Loss-of-function mutations in HSD11B2, which encodes the glucocorticoid-metabolizing enzyme 11βHSD2, result in unregulated activation of the mineralocorticoid receptor (MR) by endogenous glucocorticoid and development of the hypertensive syndrome apparent mineralocorticoid excess. Now, researchers report that in the brain, 11βHSD2 has a role in the control of salt appetite and the blood-pressure response to dietary sodium. They suggest that 11βHSD2-positive neurons integrate salt appetite and salt sensitivity through a MR-dependent pathway.

Credit: Lara Crow/NPG

Matthew Bailey and colleagues previously found that global knockout of Hsd11b2 in mice results in hypertension and reduced renal sodium excretion. They now show that brain-specific knockout of this gene does not affect basal blood pressure in mice, but results in a threefold increase in salt appetite compared with littermate controls and induces salt sensitivity of blood pressure.

“Deleting Hsd11b2 in the brain generates a strong and physiologically unnecessary behavioural drive to ingest salt,” says Bailey. “This result is interesting and builds on previous work that associated Hsd11b2-expressing neurons with salt-seeking behaviour. Our major finding is that when salt is eaten the knockout mice get high blood pressure; removing the salt lowers blood pressure. Control mice don't respond in this way.”
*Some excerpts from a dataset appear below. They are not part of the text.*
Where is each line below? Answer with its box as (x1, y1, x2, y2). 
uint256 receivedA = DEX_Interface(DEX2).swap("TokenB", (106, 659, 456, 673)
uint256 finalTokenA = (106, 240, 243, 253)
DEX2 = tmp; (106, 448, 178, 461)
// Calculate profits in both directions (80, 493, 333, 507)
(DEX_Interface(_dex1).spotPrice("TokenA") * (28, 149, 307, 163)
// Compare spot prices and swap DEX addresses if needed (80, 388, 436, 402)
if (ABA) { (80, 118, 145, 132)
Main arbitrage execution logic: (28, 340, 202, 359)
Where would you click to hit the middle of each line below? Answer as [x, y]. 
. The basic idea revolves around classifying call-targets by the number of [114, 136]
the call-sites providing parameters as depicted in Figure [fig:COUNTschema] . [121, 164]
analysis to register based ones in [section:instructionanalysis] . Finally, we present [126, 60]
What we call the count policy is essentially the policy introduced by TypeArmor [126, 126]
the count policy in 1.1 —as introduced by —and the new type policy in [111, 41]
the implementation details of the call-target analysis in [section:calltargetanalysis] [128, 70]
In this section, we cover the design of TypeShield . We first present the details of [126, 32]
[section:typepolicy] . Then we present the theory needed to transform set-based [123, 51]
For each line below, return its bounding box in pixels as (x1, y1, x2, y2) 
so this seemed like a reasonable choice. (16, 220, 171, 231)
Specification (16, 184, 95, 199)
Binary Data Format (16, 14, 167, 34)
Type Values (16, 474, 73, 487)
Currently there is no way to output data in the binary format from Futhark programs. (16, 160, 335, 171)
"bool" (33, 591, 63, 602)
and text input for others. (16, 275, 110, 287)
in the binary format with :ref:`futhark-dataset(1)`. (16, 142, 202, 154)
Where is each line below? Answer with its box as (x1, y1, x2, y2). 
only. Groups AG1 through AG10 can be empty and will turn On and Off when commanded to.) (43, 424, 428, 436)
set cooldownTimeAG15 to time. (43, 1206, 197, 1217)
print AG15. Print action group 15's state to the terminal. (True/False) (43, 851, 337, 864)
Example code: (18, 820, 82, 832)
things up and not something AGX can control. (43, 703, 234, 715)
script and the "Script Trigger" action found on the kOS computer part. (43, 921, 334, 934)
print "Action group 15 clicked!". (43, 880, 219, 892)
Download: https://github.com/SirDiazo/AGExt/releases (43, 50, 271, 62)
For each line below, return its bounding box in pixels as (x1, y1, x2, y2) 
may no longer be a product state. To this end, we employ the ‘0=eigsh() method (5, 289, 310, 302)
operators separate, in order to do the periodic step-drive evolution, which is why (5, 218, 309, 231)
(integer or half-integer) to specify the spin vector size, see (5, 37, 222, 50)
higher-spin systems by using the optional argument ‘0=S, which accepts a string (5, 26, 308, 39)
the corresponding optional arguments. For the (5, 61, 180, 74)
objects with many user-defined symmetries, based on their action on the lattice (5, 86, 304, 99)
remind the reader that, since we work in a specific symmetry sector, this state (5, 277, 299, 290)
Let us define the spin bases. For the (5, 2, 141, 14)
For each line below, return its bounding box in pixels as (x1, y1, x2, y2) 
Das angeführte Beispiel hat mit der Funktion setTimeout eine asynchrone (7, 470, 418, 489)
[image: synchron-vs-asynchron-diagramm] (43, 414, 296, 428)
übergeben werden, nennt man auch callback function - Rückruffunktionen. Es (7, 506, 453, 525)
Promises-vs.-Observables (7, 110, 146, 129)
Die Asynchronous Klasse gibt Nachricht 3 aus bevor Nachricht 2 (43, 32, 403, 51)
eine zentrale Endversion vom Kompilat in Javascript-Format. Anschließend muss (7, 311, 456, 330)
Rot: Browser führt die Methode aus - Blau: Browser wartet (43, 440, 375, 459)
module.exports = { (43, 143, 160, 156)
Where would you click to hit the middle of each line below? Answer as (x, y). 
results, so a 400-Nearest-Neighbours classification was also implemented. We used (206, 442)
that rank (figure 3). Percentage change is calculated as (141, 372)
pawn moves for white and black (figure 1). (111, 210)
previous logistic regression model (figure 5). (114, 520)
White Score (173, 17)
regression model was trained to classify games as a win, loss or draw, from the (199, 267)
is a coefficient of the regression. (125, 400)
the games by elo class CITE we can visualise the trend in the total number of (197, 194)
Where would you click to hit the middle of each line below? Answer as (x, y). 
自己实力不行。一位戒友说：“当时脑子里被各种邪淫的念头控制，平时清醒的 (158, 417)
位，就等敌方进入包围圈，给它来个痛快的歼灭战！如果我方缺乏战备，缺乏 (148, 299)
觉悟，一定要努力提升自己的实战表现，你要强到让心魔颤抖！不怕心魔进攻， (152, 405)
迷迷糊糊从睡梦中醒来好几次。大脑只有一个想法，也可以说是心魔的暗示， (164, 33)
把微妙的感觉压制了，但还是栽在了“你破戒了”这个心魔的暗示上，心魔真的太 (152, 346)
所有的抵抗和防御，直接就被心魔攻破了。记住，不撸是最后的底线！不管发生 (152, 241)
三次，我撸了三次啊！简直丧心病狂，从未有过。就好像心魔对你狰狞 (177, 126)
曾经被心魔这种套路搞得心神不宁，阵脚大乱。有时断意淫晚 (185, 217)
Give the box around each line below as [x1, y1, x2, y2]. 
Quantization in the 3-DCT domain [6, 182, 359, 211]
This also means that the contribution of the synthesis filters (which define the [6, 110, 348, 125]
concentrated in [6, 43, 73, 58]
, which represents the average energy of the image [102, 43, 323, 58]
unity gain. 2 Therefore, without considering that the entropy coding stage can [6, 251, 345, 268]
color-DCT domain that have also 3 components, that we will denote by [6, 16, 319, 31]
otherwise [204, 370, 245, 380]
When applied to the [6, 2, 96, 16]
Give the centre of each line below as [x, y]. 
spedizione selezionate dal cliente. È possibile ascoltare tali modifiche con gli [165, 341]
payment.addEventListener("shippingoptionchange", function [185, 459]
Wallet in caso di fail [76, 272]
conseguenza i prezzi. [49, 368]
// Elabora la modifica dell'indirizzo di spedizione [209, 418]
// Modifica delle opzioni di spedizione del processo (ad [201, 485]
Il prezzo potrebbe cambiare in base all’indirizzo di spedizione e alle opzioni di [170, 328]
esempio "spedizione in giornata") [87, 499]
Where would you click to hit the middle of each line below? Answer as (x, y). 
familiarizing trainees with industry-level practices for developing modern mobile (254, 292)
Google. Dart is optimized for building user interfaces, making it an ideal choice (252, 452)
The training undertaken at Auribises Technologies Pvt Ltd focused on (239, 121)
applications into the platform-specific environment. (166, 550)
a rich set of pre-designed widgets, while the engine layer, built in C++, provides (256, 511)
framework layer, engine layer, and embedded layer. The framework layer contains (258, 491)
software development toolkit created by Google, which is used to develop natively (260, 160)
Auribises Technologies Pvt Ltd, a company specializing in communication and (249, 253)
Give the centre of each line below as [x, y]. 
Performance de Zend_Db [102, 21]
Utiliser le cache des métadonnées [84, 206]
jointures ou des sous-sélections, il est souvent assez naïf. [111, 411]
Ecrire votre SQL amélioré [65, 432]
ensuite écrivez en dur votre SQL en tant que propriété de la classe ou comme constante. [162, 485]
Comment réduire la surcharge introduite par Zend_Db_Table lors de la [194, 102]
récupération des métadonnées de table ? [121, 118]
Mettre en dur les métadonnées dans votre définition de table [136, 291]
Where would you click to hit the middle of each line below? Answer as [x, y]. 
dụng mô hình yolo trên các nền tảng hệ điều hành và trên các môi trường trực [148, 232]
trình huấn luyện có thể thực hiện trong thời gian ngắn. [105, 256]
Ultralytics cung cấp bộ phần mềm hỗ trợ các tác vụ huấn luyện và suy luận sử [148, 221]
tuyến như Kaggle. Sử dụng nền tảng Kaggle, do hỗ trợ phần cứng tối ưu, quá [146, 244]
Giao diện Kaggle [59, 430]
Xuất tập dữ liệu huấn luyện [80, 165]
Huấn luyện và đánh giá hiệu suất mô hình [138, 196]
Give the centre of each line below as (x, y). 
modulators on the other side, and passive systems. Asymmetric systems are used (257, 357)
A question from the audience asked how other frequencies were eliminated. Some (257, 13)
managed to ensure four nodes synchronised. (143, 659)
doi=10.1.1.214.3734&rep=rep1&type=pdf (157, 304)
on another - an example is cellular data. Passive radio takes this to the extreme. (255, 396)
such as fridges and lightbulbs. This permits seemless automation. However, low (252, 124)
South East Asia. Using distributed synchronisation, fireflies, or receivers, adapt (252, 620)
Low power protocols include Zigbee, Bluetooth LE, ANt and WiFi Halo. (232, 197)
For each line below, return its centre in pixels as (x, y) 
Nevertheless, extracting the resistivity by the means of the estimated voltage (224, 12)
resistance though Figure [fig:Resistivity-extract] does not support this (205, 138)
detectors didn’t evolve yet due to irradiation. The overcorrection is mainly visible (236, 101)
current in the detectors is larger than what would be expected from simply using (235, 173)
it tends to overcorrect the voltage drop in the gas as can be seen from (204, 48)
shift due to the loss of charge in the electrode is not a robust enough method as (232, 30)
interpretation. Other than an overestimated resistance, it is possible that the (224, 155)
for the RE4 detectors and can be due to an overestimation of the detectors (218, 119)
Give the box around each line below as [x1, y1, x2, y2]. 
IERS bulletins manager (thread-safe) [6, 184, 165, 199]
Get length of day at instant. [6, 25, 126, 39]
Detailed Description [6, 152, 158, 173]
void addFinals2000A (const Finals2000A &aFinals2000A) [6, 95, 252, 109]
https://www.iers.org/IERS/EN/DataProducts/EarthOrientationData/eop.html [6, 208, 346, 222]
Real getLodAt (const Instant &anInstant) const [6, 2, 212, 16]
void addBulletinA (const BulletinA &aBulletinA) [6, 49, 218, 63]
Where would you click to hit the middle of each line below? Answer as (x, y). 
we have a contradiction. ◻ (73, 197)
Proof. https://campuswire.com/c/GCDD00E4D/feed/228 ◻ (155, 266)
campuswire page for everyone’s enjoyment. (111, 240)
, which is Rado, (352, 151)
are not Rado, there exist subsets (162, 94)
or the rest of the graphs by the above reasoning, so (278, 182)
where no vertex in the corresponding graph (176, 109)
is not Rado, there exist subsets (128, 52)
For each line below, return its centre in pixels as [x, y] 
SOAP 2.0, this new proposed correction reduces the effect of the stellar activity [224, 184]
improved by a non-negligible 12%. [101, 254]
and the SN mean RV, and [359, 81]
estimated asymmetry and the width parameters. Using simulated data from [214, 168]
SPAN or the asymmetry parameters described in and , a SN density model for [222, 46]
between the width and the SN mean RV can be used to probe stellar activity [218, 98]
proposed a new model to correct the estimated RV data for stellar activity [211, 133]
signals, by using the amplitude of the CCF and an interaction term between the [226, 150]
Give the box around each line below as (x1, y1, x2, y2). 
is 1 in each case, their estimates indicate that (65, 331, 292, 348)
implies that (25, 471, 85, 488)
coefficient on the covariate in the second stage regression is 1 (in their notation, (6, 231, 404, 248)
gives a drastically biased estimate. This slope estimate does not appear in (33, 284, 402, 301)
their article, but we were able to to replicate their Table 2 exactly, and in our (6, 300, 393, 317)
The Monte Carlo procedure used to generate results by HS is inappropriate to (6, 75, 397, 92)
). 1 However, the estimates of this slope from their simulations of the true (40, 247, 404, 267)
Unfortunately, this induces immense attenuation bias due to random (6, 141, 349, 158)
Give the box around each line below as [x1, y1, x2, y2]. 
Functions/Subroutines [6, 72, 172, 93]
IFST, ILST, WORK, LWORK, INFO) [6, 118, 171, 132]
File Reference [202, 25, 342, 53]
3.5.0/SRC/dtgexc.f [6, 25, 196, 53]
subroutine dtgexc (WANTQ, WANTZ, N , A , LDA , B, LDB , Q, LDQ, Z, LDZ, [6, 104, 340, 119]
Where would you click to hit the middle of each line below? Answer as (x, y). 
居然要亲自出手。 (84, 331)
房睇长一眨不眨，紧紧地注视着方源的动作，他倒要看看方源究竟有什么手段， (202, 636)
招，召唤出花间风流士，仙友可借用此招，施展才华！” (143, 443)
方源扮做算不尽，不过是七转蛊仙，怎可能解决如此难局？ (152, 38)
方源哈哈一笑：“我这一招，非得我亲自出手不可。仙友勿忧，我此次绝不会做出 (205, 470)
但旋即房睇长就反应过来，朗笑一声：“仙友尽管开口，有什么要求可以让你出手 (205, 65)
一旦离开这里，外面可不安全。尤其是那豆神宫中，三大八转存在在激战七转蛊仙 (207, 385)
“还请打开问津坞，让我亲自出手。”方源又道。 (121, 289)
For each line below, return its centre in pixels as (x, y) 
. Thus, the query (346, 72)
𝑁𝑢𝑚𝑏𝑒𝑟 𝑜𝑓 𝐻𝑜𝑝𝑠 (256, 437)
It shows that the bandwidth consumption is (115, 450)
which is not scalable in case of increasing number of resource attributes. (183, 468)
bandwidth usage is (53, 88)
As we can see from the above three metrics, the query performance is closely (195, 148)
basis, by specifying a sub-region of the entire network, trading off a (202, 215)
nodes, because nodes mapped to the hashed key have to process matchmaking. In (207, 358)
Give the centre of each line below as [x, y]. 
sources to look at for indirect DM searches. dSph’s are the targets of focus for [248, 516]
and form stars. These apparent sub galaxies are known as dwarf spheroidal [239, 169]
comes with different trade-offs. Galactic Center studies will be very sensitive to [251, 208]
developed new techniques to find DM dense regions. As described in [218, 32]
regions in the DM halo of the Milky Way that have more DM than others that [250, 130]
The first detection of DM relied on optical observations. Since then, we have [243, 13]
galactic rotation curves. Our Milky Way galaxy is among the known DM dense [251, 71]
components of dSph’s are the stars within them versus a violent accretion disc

Deleting Hsd11b2 in the brain generates a strong and physiologically unnecessary behavioural drive to ingest salt

When knockout and control mice were fed the same high-salt diet, only the knockout mice became hypertensive. Moreover, urinary sodium excretion did not differ between the two groups, suggesting that the effect of brain-specific Hsd11b2 deletion on blood pressure was independent of the kidney. The knockout mice did, however, show evidence of impaired autonomic cardiac control and an attenuated baroreflex. Bailey explains that rather than affecting renal salt excretion, deletion of Hsd11b2 in the brain seems to change the way in which blood vessels contract and the heart responds to changes in blood pressure; the mechanism by which these effects occur is not yet known.

“In a broad context, the pathways that control salt hunger in the brain also control salt taste perception by the tongue, salt uptake by the gut and salt excretion by the kidney,” says Bailey. “This integration makes evolutionary sense, but the environment has changed — salt is no longer scarce and mutations that alter how these pathways function can give us multiple hits for salt-induced hypertension.”

He suggests that the new findings might have specific clinical implications for certain patient groups, such as those with heart or kidney failure who have to reduce their salt intake but find this restriction very difficult. In particular, he notes that treatment with the MR antagonist spironolactone reduced the salt appetite of the knockout mice and might potentially have a similar effect in patients. As well as continuing their investigations in mice, the researchers are currently conducting a small clinical study to assess salt intake and perception in patients with heart failure.